What is being asked:
Transcribe exactly, and only, the lines running from the one with "November 2017 [77, 118, 145, 129]" to the end of the entries below, both included, without any pictures.

[[ Exercise material, beginning ]]

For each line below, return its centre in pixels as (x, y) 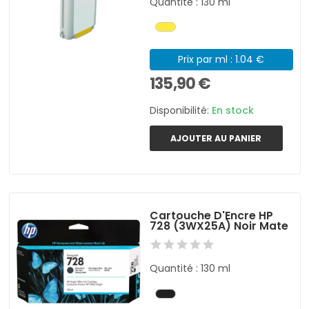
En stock (233, 111)
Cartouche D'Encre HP (212, 216)
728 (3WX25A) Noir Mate (219, 226)
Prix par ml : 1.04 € (221, 59)
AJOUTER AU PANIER (216, 138)
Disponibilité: (181, 111)
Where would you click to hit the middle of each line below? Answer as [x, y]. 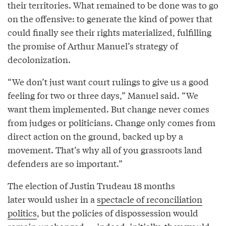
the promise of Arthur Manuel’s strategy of [93, 46]
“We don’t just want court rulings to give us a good [108, 82]
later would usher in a [52, 199]
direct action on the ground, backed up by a [95, 136]
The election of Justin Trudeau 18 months [91, 186]
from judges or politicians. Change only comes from [111, 123]
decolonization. [39, 60]
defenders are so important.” [65, 163]
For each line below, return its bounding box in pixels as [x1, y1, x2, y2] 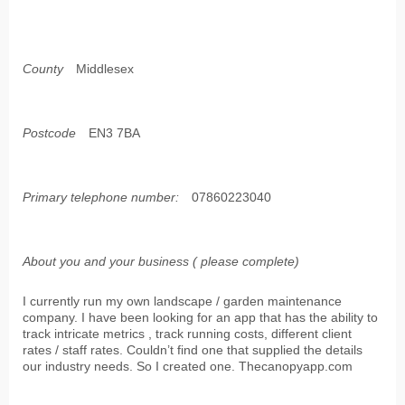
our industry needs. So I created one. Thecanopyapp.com [23, 359, 353, 374]
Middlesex [76, 61, 134, 77]
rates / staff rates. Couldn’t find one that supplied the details [23, 343, 363, 358]
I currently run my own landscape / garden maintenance [23, 294, 342, 309]
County [23, 61, 63, 77]
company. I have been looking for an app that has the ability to [23, 310, 378, 325]
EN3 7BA [89, 126, 140, 141]
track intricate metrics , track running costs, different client [23, 326, 352, 342]
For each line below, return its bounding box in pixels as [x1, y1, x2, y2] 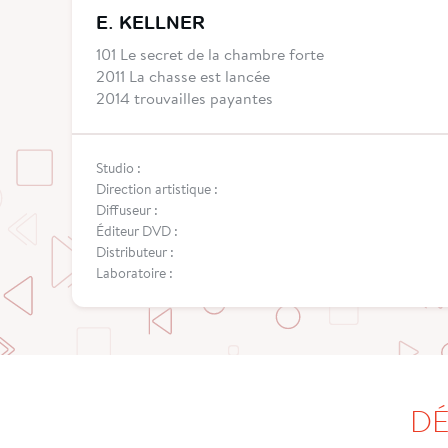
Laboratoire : [96, 264, 173, 283]
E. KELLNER [96, 12, 205, 34]
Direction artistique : [96, 180, 218, 199]
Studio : [96, 159, 141, 178]
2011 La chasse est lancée [96, 65, 270, 87]
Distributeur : [96, 243, 174, 262]
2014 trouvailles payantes [96, 87, 273, 109]
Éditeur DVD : [96, 222, 178, 241]
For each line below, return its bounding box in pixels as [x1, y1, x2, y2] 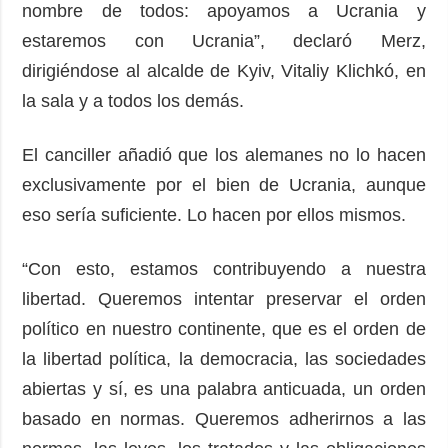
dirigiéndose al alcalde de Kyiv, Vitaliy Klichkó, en [22, 60, 426, 81]
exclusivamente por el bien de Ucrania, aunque [22, 174, 426, 195]
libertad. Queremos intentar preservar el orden [22, 288, 426, 309]
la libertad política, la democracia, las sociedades [22, 348, 426, 369]
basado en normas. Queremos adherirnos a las [22, 408, 426, 429]
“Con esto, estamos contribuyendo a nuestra [22, 258, 426, 279]
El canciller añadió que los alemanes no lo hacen [22, 144, 426, 165]
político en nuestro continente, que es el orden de [22, 318, 426, 339]
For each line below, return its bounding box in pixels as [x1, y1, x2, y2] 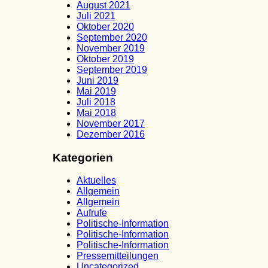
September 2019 [77, 64, 147, 75]
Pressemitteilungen [77, 251, 159, 261]
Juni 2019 [77, 75, 118, 86]
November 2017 [77, 118, 145, 129]
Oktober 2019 [77, 53, 134, 64]
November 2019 [77, 42, 145, 53]
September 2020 [77, 32, 147, 42]
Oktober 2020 [77, 21, 134, 32]
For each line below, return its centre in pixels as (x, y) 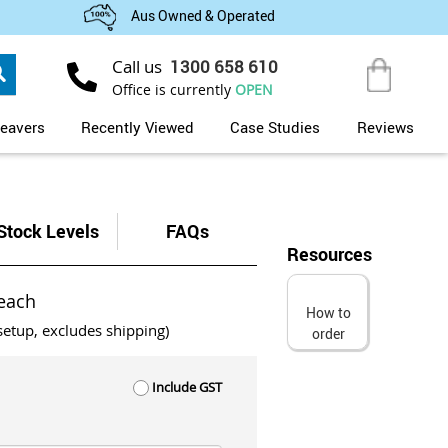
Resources (329, 254)
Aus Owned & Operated (202, 16)
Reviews (385, 127)
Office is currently (174, 89)
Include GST (185, 387)
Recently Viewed (138, 127)
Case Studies (275, 127)
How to (329, 313)

[[ Exercise material, end ]]

Reply:
November 2017 [77, 118, 145, 129]
Oktober 2019 [77, 53, 134, 64]
November 2019 [77, 42, 145, 53]
September 2020 [77, 32, 147, 42]
Oktober 2020 [77, 21, 134, 32]
For each line below, return its centre in pixels as (x, y) 
Resources (329, 254)
Aus Owned & Operated (202, 16)
Reviews (385, 127)
Office is currently (174, 89)
Include GST (185, 387)
Recently Viewed (138, 127)
Case Studies (275, 127)
How to (329, 313)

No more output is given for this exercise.